Beaker

How is Beaker different to …?

In a world of Continious Integration (CI), Beaker’s capabilities seem to look as yet another system for testing. Beaker however comes with its own unique feature set aimed at lab automation and testing using bare metal hardware. This will give a quick overview of differences to similar-looking solutions.

Jenkins

Red Hat created Beaker to test operating systems and their integration with the underlying hardware, even on pre-release hardware that is potentially unstable. For this, Beaker has built-in capabilities for detecting hardware lock ups (see Watchdog timers) or installation failures (see Job monitoring). Jenkins - formerly called Hudson - was originally intended for testing (Java based) applications. Its capabilities to provision hardware for testing are limited, since the main assumption is that all attached nodes are already provisioned, with a working operating system.

OpenStack

OpenStack is an on-premise cloud.

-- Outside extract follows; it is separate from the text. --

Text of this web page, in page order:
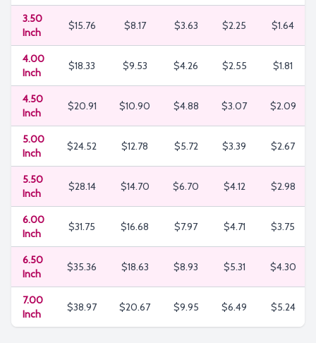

In order to provide a simple API to consumers, OpenStack tries to abstract the details of the underlying bare metal as much as possible. Beaker, on the other hand, exposes as much detail as possible about the underlying hardware, so that users can write hardware-specific tests.

Foreman

Foreman and Beaker cover different use cases. Foreman’s focus is on long-lived production machines. It has sophisticated support for provisioning them and managing them after they are provisioned. Beaker, on the other hand, provisions systems for short-lived testing purposes.